Source data:
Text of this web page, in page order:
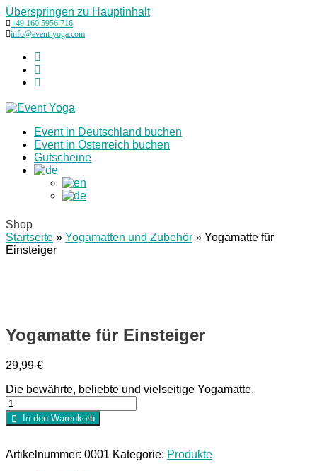
Überspringen zu Hauptinhalt
+49 160 5956 716
info@event-yoga.com
Event in Deutschland buchen
Event in Österreich buchen
Gutscheine
Shop
Startseite » Yogamatten und Zubehör » Yogamatte für
Einsteiger
Yogamatte für Einsteiger
29,99 €
Die bewährte, beliebte und vielseitige Yogamatte.
Yogamatte
für
Einsteiger
In den Warenkorb
Artikelnummer: 0001 Kategorie: Produkte
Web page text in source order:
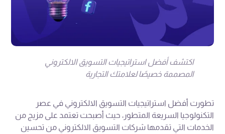
اكتشف أفضل استراتيجيات التسويق الالكتروني
المصممة خصيصًا لعلامتك التجارية
تطورت أفضل استراتيجيات التسويق الالكتروني في عصر
التكنولوجيا السريعة المتطور، حيث أصبحت تعتمد على مزيج من
الخدمات التي تقدمها شركات التسويق الالكتروني من تحسين
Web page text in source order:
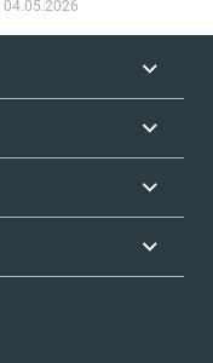
04.05.2026
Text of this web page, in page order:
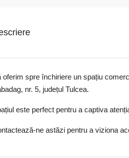
oferim spre închiriere un spațiu
nr. 5, județul Tulcea.
este perfect pentru a captiva
ne astăzi pentru a viziona
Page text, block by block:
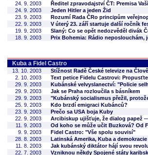
24. 9. 2003
Ředitel zpravodajství ČT: Premisa
24. 9. 2003
Jeden Hitler a jeden Žid
23. 9. 2003
Rozumí Rada ČRo principům
22. 9. 2003
V úterý 23. září startuje další ročník
19. 9. 2003
Slaný: Co se opět nedozvěděl divák
18. 9. 2003
Prix Bohemia: Rádio neposlouchám,
Kuba a Fidel Castro
13. 10. 2003
Stížnost Radě České televize na
2. 10. 2003
Text petice Fidelu Castrovi:
29. 9. 2003
Kubánské velvyslanectví: "Policie
29. 9. 2003
Jak se Praha rozloučila s básníkem
29. 9. 2003
"Kubánský socialismus přežil,
25. 9. 2003
Kdo brzdí emigraci Kubánců?
23. 9. 2003
Prečo sa USA boja Kuby
22. 9. 2003
Arcibiskup ujišťuje, že dialog papež
11. 9. 2003
Od koho se může učit Buzková? Od
9. 9. 2003
Fidel Castro: "Vše spolu souvisí"
28. 8. 2003
Latinská Amerika, Kuba a demokracie
11. 8. 2003
Jak kubánský diktátor hájí svou
22. 7. 2003
Vzniknou někdy Spojené státy
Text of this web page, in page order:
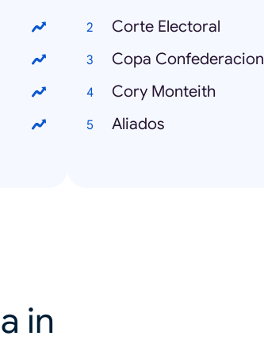
Corte Electoral
Copa
Cory Monteith
Aliados
in
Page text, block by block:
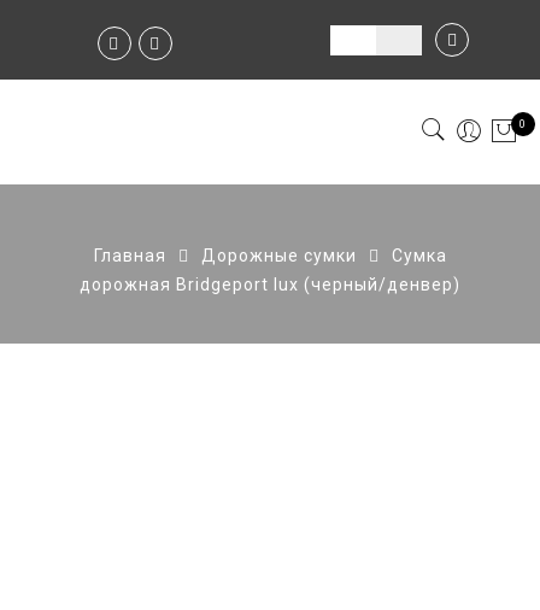
0
Главная Дорожные сумки
Сумка
дорожная Bridgeport lux (черный/денвер)
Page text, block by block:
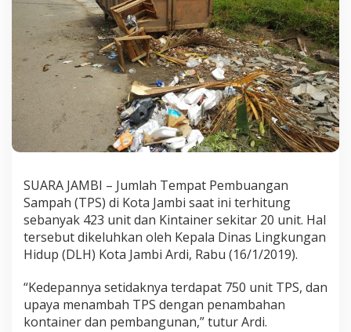
SUARA JAMBI – Jumlah Tempat Pembuangan
Sampah (TPS) di Kota Jambi saat ini terhitung
sebanyak 423 unit dan Kintainer sekitar 20 unit. Hal
tersebut dikeluhkan oleh Kepala Dinas Lingkungan
Hidup (DLH) Kota Jambi Ardi, Rabu (16/1/2019).
“Kedepannya setidaknya terdapat 750 unit TPS, dan
upaya menambah TPS dengan penambahan
kontainer dan pembangunan,” tutur Ardi.
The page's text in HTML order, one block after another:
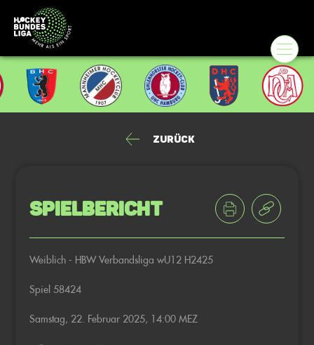
Zurück
Spielbericht
Weiblich - HBW Verbandsliga wU12 H2425
Spiel 58424
Samstag, 22. Februar 2025, 14:00 MEZ
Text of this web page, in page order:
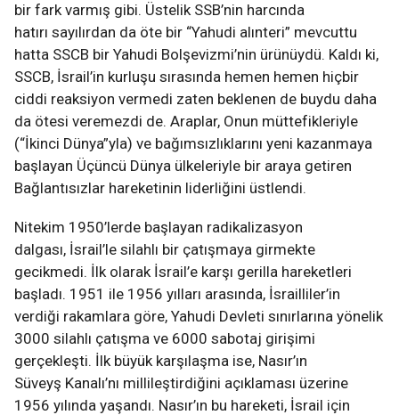
bir fark varmış gibi. Üstelik SSB’nin harcında
hatırı sayılırdan da öte bir “Yahudi alınteri” mevcuttu
hatta SSCB bir Yahudi Bolşevizmi’nin ürünüydü. Kaldı ki,
SSCB, İsrail’in kurluşu sırasında hemen hemen hiçbir
ciddi reaksiyon vermedi zaten beklenen de buydu daha
da ötesi veremezdi de. Araplar, Onun müttefikleriyle
(“İkinci Dünya”yla) ve bağımsızlıklarını yeni kazanmaya
başlayan Üçüncü Dünya ülkeleriyle bir araya getiren
Bağlantısızlar hareketinin liderliğini üstlendi.
Nitekim 1950’lerde başlayan radikalizasyon
dalgası, İsrail’le silahlı bir çatışmaya girmekte
gecikmedi. İlk olarak İsrail’e karşı gerilla hareketleri
başladı. 1951 ile 1956 yılları arasında, İsrailliler’in
verdiği rakamlara göre, Yahudi Devleti sınırlarına yönelik
3000 silahlı çatışma ve 6000 sabotaj girişimi
gerçekleşti. İlk büyük karşılaşma ise, Nasır’ın
Süveyş Kanalı’nı millileştirdiğini açıklaması üzerine
1956 yılında yaşandı. Nasır’ın bu hareketi, İsrail için
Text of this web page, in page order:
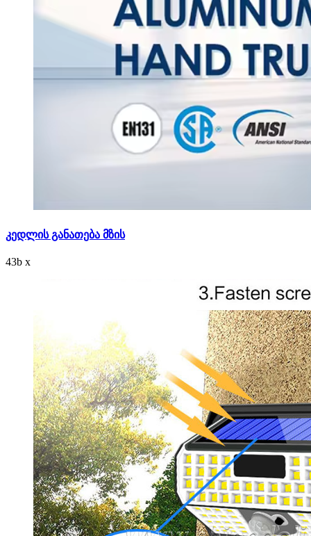
კედლის განათება მზის
43b x
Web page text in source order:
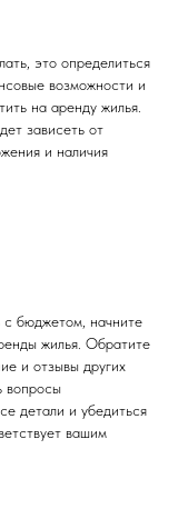
это определиться
возможности и
на аренду жилья.
зависеть от
и наличия
с бюджетом, начните
жилья. Обратите
и отзывы других
вопросы
детали и убедиться
вашим
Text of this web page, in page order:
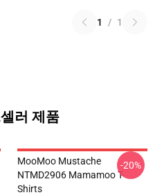
1 / 1
러 제품
MooMoo Mustache
NTMD2906 Mamamoo T-
Shirts
-20%
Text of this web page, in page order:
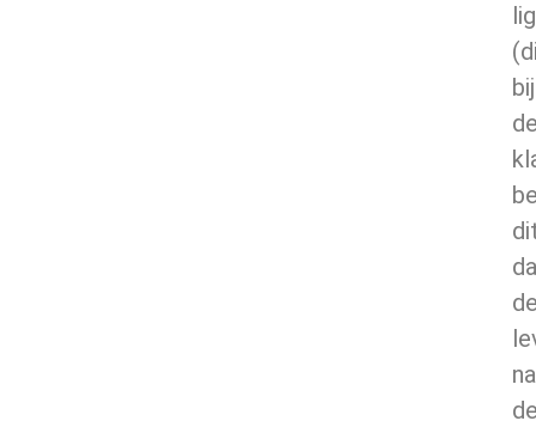
bij
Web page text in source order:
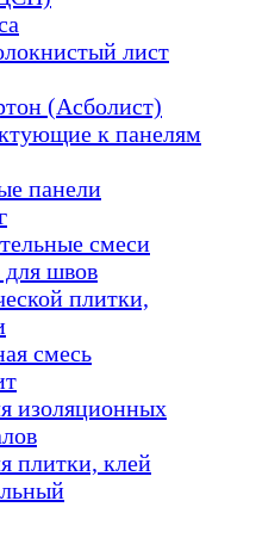
лист
(Асболист)
к панелям
панели
смеси
для швов
плитки,
смесь
изоляционных
плитки, клей
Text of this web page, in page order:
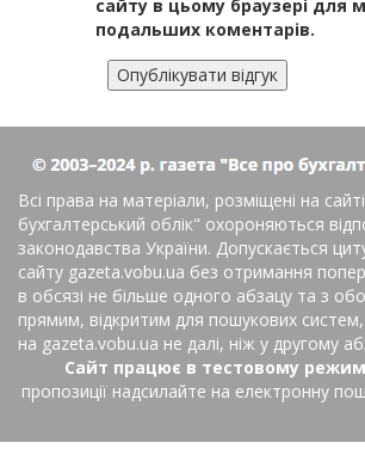
сайту в цьому браузері для
подальших коментарів.
Всі права на матеріали, розміщені на
бухгалтерський облік" охороняються
законодавства України. Допускається
сайту gazeta.vobu.ua без отримання
в обсязі не більше одного абзацу та з
прямим, відкритим для пошукових
на gazeta.vobu.ua не далі, ніж у другому
Сайт працює в тестовому
пропозиції надсилайте на електронну
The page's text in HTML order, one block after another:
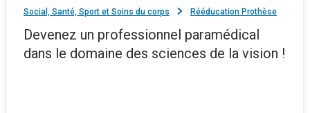
Social, Santé, Sport et Soins du corps Rééducation Prothèse
Devenez un professionnel paramédical
dans le domaine des sciences de la vision !
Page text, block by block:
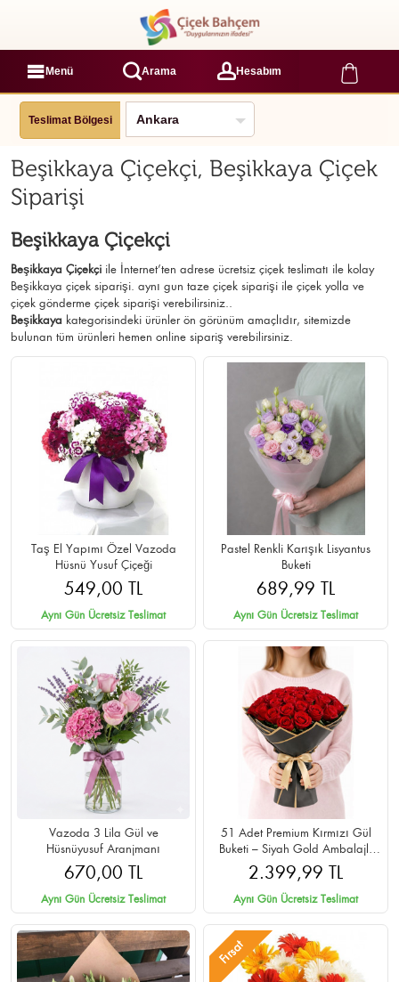
Menü Arama Hesabım
Teslimat Bölgesi
Beşikkaya Çiçekçi, Beşikkaya Çiçek
Siparişi
Beşikkaya Çiçekçi
Beşikkaya Çiçekçi ile İnternet’ten adrese ücretsiz çiçek teslimatı ile kolay
Beşikkaya çiçek siparişi. aynı gun taze çiçek siparişi ile çiçek yolla ve
çiçek gönderme çiçek siparişi verebilirsiniz..
Beşikkaya kategorisindeki ürünler ön görünüm amaçlıdır, sitemizde
bulunan tüm ürünleri hemen online sipariş verebilirsiniz.
Taş El Yapımı Özel Vazoda
Hüsnü Yusuf Çiçeği
549,00 TL
Aynı Gün Ücretsiz Teslimat
Pastel Renkli Karışık Lisyantus
Buketi
689,99 TL
Aynı Gün Ücretsiz Teslimat
Vazoda 3 Lila Gül ve
Hüsnüyusuf Aranjmanı
670,00 TL
Aynı Gün Ücretsiz Teslimat
51 Adet Premium Kırmızı Gül
Buketi – Siyah Gold Ambalajlı
Cipsolu
2.399,99 TL
Aynı Gün Ücretsiz Teslimat
Fırsat
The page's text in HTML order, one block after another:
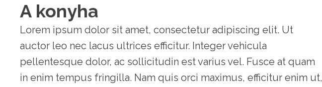
A konyha
Lorem ipsum dolor sit amet, consectetur adipiscing elit. Ut
auctor leo nec lacus ultrices efficitur. Integer vehicula
pellentesque dolor, ac sollicitudin est varius vel. Fusce at quam
in enim tempus fringilla. Nam quis orci maximus, efficitur enim ut,

_Try it_. Write each line exactly as it appears, from the line that holds "Taş El Yapımı Özel Vazoda" through the closing line of the data above, and leave every picture out.

_Solution to this exercise_.
Taş El Yapımı Özel Vazoda
Hüsnü Yusuf Çiçeği
549,00 TL
Aynı Gün Ücretsiz Teslimat
Pastel Renkli Karışık Lisyantus
Buketi
689,99 TL
Aynı Gün Ücretsiz Teslimat
Vazoda 3 Lila Gül ve
Hüsnüyusuf Aranjmanı
670,00 TL
Aynı Gün Ücretsiz Teslimat
51 Adet Premium Kırmızı Gül
Buketi – Siyah Gold Ambalajlı
Cipsolu
2.399,99 TL
Aynı Gün Ücretsiz Teslimat
Fırsat
The page's text in HTML order, one block after another:
A konyha
Lorem ipsum dolor sit amet, consectetur adipiscing elit. Ut
auctor leo nec lacus ultrices efficitur. Integer vehicula
pellentesque dolor, ac sollicitudin est varius vel. Fusce at quam
in enim tempus fringilla. Nam quis orci maximus, efficitur enim ut,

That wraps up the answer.